_TASK TO COMPLETE_
A single number is the whole answer: the count of lines in these entries that hold "passes".

Recorded data
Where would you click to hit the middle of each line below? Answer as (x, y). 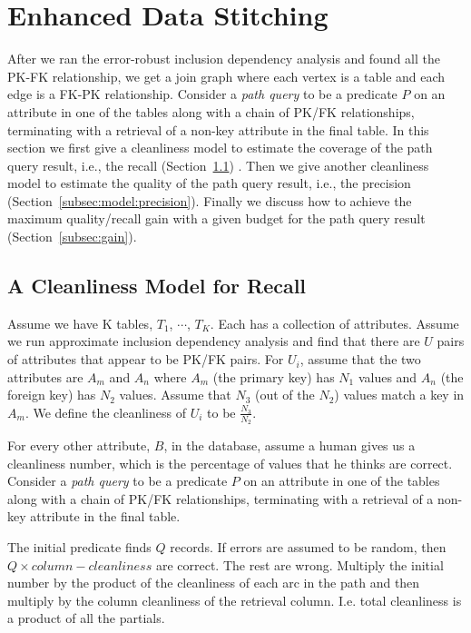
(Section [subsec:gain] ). (72, 237)
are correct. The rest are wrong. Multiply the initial (299, 564)
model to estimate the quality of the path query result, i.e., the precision (209, 183)
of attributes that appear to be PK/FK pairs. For (146, 359)
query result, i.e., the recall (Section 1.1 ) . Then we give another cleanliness (218, 165)
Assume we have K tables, (80, 323)
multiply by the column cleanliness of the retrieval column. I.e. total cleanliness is (235, 600)
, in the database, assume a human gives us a (289, 445)
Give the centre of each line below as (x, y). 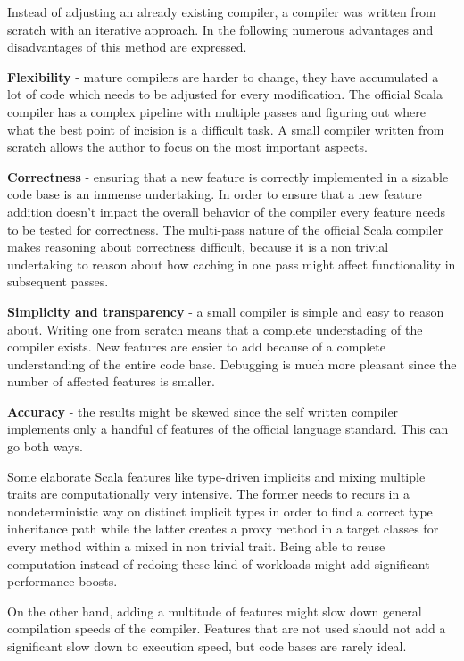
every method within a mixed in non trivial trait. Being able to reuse (196, 546)
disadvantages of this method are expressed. (127, 47)
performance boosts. (62, 581)
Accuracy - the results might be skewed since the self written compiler (203, 411)
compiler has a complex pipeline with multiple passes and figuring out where (217, 111)
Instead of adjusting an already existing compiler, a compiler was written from (222, 12)
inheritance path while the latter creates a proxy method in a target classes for (223, 529)
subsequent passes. (58, 281)
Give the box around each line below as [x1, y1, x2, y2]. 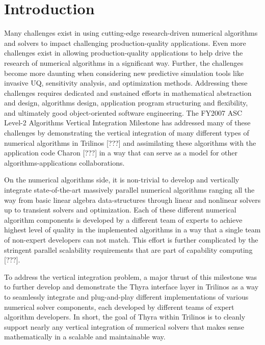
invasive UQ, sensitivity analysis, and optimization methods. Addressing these [4, 77, 248, 88]
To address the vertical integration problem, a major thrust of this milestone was [4, 271, 257, 282]
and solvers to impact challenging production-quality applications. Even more [4, 37, 246, 48]
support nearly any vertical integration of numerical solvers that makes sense [4, 321, 244, 332]
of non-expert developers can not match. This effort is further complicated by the [4, 234, 258, 245]
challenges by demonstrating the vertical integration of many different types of [4, 127, 249, 138]
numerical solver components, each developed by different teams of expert [4, 301, 234, 312]
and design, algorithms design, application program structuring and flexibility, [4, 97, 248, 108]
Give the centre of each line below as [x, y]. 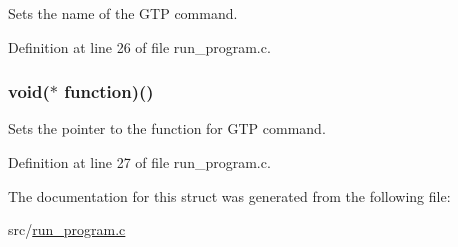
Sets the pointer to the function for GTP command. [167, 128]
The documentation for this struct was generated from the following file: [229, 195]
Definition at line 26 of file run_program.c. [139, 46]
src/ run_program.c [67, 229]
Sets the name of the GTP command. [123, 13]
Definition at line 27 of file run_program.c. [139, 162]
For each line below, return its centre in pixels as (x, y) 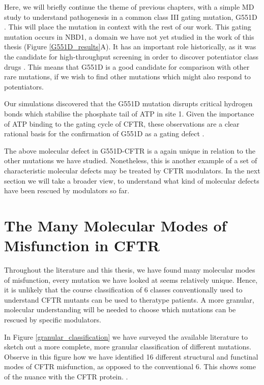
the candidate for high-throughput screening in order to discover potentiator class (131, 56)
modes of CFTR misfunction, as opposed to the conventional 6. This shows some (130, 366)
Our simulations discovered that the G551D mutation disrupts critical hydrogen (128, 103)
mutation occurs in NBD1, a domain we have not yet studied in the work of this (129, 36)
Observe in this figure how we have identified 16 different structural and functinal (131, 356)
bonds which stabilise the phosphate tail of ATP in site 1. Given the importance (129, 113)
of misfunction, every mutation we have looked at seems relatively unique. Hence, (131, 279)
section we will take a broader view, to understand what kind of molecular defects (132, 180)
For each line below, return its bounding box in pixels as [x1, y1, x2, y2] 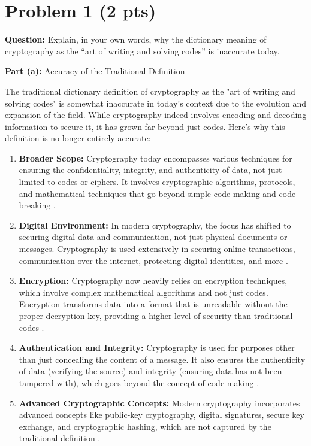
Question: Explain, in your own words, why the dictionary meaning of [5, 33, 267, 45]
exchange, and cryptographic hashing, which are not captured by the [19, 420, 271, 432]
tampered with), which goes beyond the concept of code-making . [19, 376, 259, 389]
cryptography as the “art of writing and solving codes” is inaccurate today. [5, 44, 280, 57]
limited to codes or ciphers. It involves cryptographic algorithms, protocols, [19, 175, 295, 188]
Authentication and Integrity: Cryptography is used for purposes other [19, 341, 295, 354]
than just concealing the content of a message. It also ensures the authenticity [19, 353, 306, 365]
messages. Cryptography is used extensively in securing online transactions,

_YOUR RESPONSE_
2